Laporan tersebut juga menyebutkan bahwa mayoritas negara-negara berpenghasilan tinggi semakin mengkonsumsi sumber daya alam lebih untuk per orang dari daya dukung bumi. Hal tersebut cenderung mempertahankan tingkat jejak ekologis per kapita  dari jumlah daya dukung bumi yang tersedia per orang. Sedangkan masyarakat di negara-negara berpenghasilan menengah dan rendah mengalami sedikit peningkatan jejak ekologis per kapita selama periode waktu yang sama.

“Negara-negara berpenghasilan tinggi menggunakan lima kali sumber daya ekologis negara-negara berpenghasilan rendah, tetapi negara-negara berpenghasilan rendah menderita kerugian ekosistem terbesar.
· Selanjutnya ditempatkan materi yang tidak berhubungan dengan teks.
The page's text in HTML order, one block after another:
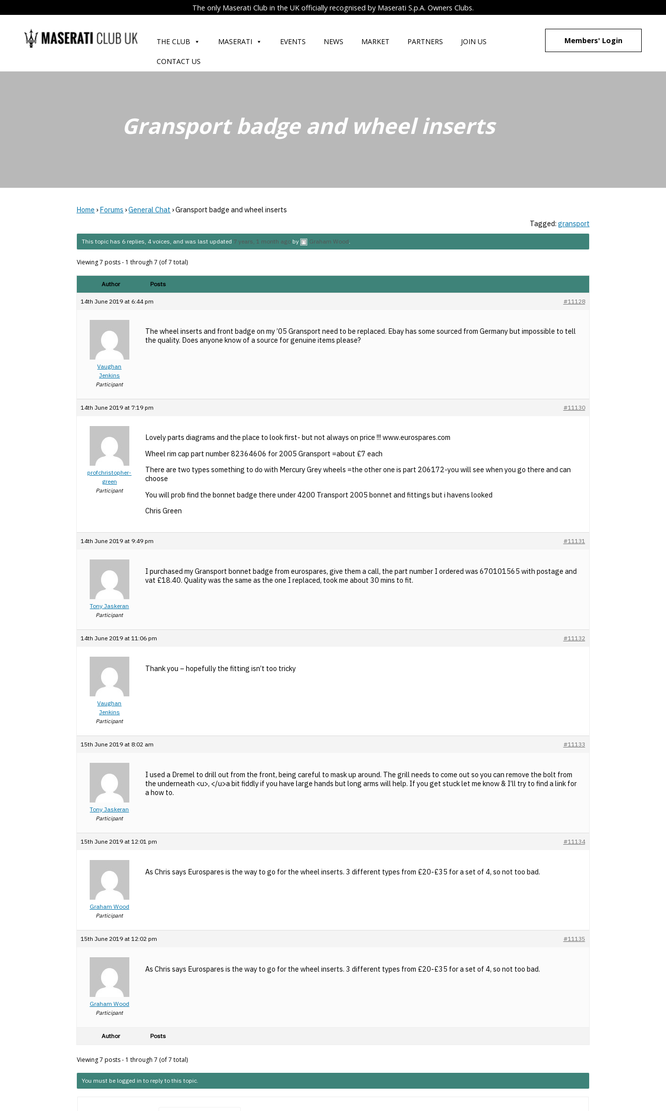
The only Maserati Club in the UK officially recognised by Maserati S.p.A. Owners Clubs.
THE CLUB MASERATI EVENTS NEWS MARKET PARTNERS JOIN US
CONTACT US
Members' Login
Gransport badge and wheel inserts
Home › Forums ›General Chat ›Gransport badge and wheel inserts
Tagged: gransport
This topic has 6 replies, 4 voices, and was last updated 7 years, 1 month agoby Graham Wood.
Viewing 7 posts - 1 through 7 (of 7 total)
Author Posts
14th June 2019 at 6:44 pm #11128
Vaughan
Jenkins
Participant
The wheel inserts and front badge on my ’05 Gransport need to be replaced. Ebay has some sourced from Germany but impossible to tell
the quality. Does anyone know of a source for genuine items please?
14th June 2019 at 7:19 pm #11130
profchristopher-
green
Participant
Lovely parts diagrams and the place to look first- but not always on price !!! www.eurospares.com
Wheel rim cap part number 82364606 for 2005 Gransport =about £7 each
There are two types something to do with Mercury Grey wheels =the other one is part 206172-you will see when you go there and can
choose
You will prob find the bonnet badge there under 4200 Transport 2005 bonnet and fittings but i havens looked
Chris Green
14th June 2019 at 9:49 pm #11131
Tony Jaskeran
Participant
I purchased my Gransport bonnet badge from eurospares, give them a call, the part number I ordered was 670101565 with postage and
vat £18.40. Quality was the same as the one I replaced, took me about 30 mins to fit.
14th June 2019 at 11:06 pm #11132
Vaughan
Jenkins
Participant
Thank you – hopefully the fitting isn’t too tricky
15th June 2019 at 8:02 am #11133
Tony Jaskeran
Participant
I used a Dremel to drill out from the front, being careful to mask up around. The grill needs to come out so you can remove the bolt from
the underneath <u>, </u>a bit fiddly if you have large hands but long arms will help. If you get stuck let me know & I’ll try to find a link for
a how to.
15th June 2019 at 12:01 pm #11134
Graham Wood
Participant
As Chris says Eurospares is the way to go for the wheel inserts. 3 different types from £20-£35 for a set of 4, so not too bad.
15th June 2019 at 12:02 pm #11135
Graham Wood
Participant
As Chris says Eurospares is the way to go for the wheel inserts. 3 different types from £20-£35 for a set of 4, so not too bad.
Author Posts
Viewing 7 posts - 1 through 7 (of 7 total)
You must be logged in to reply to this topic.

Akibatnya, negara-negara yang makmur melakukan outsourcing karena penipisan sumber daya,” kata Chatterjee Keya, Direktur Senior WWF untuk Urusan Jejak Karbon.
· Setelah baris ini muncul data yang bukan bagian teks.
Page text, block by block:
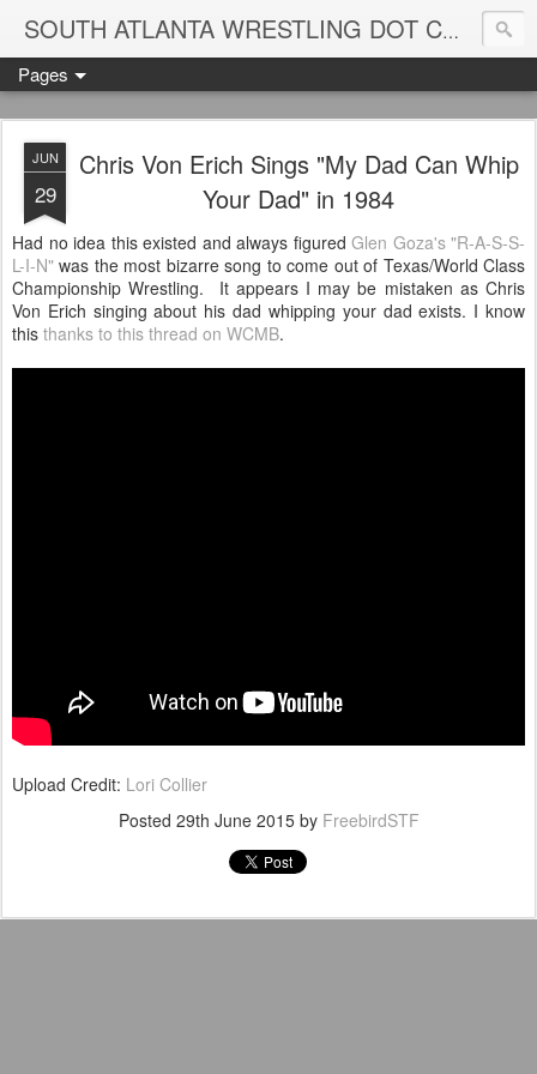
SOUTH ATLANTA WRESTLING DOT COM
Pages
JUN
29
Chris Von Erich Sings "My Dad Can Whip
Your Dad" in 1984
Had no idea this existed and always figured Glen Goza's "R-A-S-S-
L-I-N" was the most bizarre song to come out of Texas/World Class
Championship Wrestling. It appears I may be mistaken as Chris
Von Erich singing about his dad whipping your dad exists. I know
this thanks to this thread on WCMB.
Upload Credit: Lori Collier
Posted 29th June 2015by FreebirdSTF
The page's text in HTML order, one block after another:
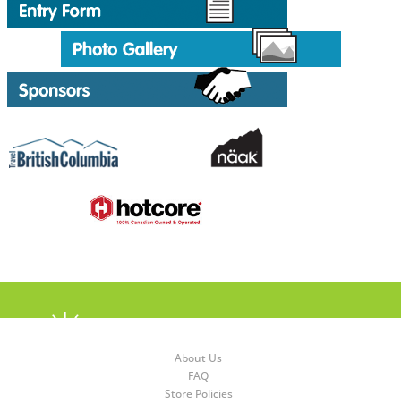
About Us
FAQ
Store Policies
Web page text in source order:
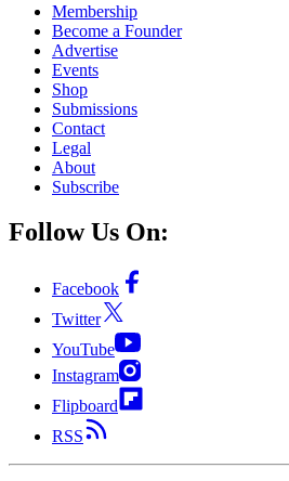
Membership
Become a Founder
Advertise
Events
Shop
Submissions
Contact
Legal
About
Subscribe
Follow Us On:
Facebook
Twitter
YouTube
Instagram
Flipboard
RSS
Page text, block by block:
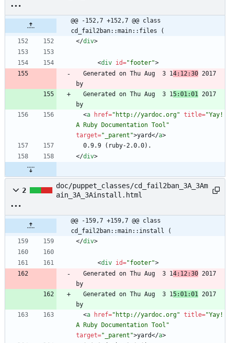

Laporan WWF tersebut menekankan bahwa laju penurunan tidak bisa dihindari. Untuk mencapai pembangunan berkelanjutan secara global, jejak ekologi per kapita masing-masing negara harus berada kurang dari daya dukung per kapita tersedia di planet ini, sambil mempertahankan standar hidup yang layak.

Pada akhir laporan, WWF merekomendasikan tiga hal penting yaitu mempercepat perubahan produksi pangan dan energi yang lebih baik, mengurangi jejak ekologis melalui konsumsi yang bertanggung jawab pada level personal, perusahaan sampai pemerintah, serta nilai modal alam sebagai landasan keputusan kebijakan dan pembangunan.
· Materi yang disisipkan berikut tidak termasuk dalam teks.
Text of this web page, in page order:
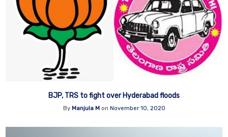
BJP, TRS to fight over Hyderabad floods
By Manjula Mon November 10, 2020
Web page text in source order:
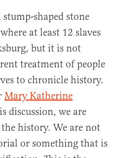
shaped stone
at least 12 slaves
but it is not
treatment of people
to chronicle history.
Mary Katherine
discussion, we are
history. We are not
or something that is
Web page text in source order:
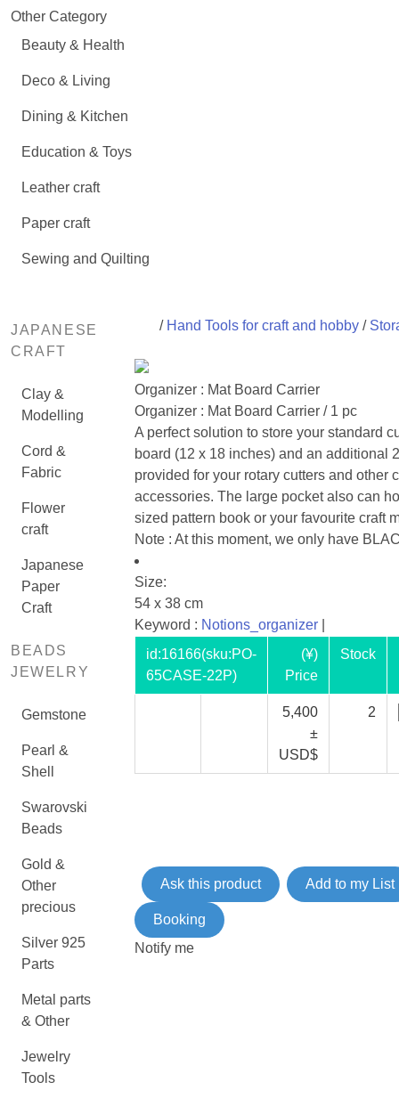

The Living Planet Report merupakan publikasi dua tahunan WWF, yang meneliti laju dari tiga hal utama, yaitu : populasi lebih dari sepuluh ribu spesies vertebrata; jejak karbon akibat kegiatan manusia, pengukuran konsumsi barang, emisi gas rumah kaca; dan daya dukung bumi, jumlah sumber daya alam untuk memproduksi makanan, air tawar, dan penyerapan karbon.